Jonathan Tweet explains how, unlike highly narratively structured games such as The Call of Cthulhu, the free-form, character-focused Everway includes a matrix that allows for the creation of coherent characters and productively constrains the otherwise open-ended game-play.
Everway is a free-form tabletop fantasy RPG in which players take the roles of heroic figures that travel among countless parallel worlds. Action resolution uses cards drawn from a Tarotlike deck rather than dice. Character stats determine the likely outcome of an action, and the card draw provides a conceptual result that the gamemaster interprets creatively to determine the actual result.
Accommodating Free-form Character Creation in Everway
When creating a character for Everway, the first thing a player does is select from a deck of several trading-card size "vision cards." These cards depict warriors, monsters, temples, magicians, exotic animals, and other fantastic characters, creatures and settings. Each player chooses five cards and invents a character based on them. In general, the cards represent the character and scenes from the character's life, but they can also represent visions, goals, enemies, etc. The challenge in designing Everway was helping the gamemaster be ready to accommodate any possible character that players could dream up.
Question and Answer
During character creation, players show each other their vision cards and explain who their characters are. Then they take turns asking questions about the other players' characters. This step helps players develop their characters more thoroughly and engages the whole group in each player's story. For the gamemaster, however, it's an opportunity to be sure that the free-form nature of character creation hasn't left the character missing important details. Question and answer is important for:
- Engagement: Listening to a player talk about their character is widely recognized as dull. It's like listening to someone recount a dream: it means a lot more to the talker than to the listener. The Q&A process, however, turns the monologue into a dialogue.
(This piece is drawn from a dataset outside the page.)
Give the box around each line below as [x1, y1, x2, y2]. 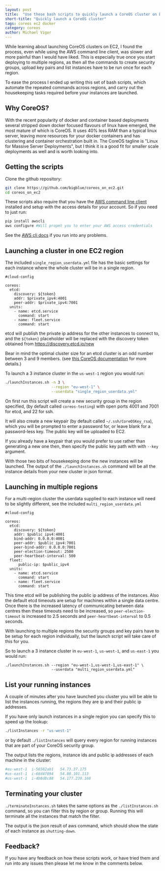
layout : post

It makes character exposition much more engaging.
- Combat Abilities: Standard RPG characters have their combat abilities finely detailed, but free-form characters can have poorly defined combat capabilities. If the character has no apparent combat abilities, the GM might ask, "How would your character handle herself in a fight?" If the character has multiple combat abilities, the GM might ask which is the character's best combat tactic.
- Motivation: Standard RPG characters come with built-in motives, such as "find treasure" or "defeat supervillains." Free-form characters, however, are sometimes conceived as unlikely to get involved in the plots that are going to drive the campaign. In such a case, the gamemaster can ask, "What sort of circumstances would motivate your character to get involved in trouble or danger?"
Personality Traits
Everway has four "personality" traits to ensure that the free-form character has direction:
- Motive: A common flaw in free-form character concepts is that the character has no motivation. The player, in order to play "in character," avoids conflicts, and a character that avoids conflicts is boring. In Everway, each player chooses a motivation so that each character has some reason to get involved in the conflicts that are going to make the campaign interesting.
- Virtue, Fault, and Fate: Each player chooses three cards from the Fortune deck to represent a personal strength, a personal weakness, and some personal conflict to be resolved. This step helps the player take the broad character concept and sum it up. This step is also a hook for the gamemaster, who uses it to see what is central to each character's personal story.
Character Powers
Everway has no list of special powers from which players choose. The system has to be able to take any power that a player has dreamed up and assign a "value" or "power level" to it, so that it can be balanced in the overall character equation. Powers I've seen in play include prophetic visions, the ability to drain life energy from others, and the posession of the mummified hand of the character's dead lover (a fetish that channels fiery attacks). Each power is rated on whether it's versatile, whether it's potent, and whether it frequently makes a difference in play. For each answer Yes, the power costs 1 point, with a maximum of 3. It's a grainy measure of power level, but it's precise enough for free-form play. The gamemaster takes character powers into account when adjudicating actions, but there is no separate mechanic for using powers.
Games Cited
Everway. Jonathan Tweet; Wizards of the Coast. 1995.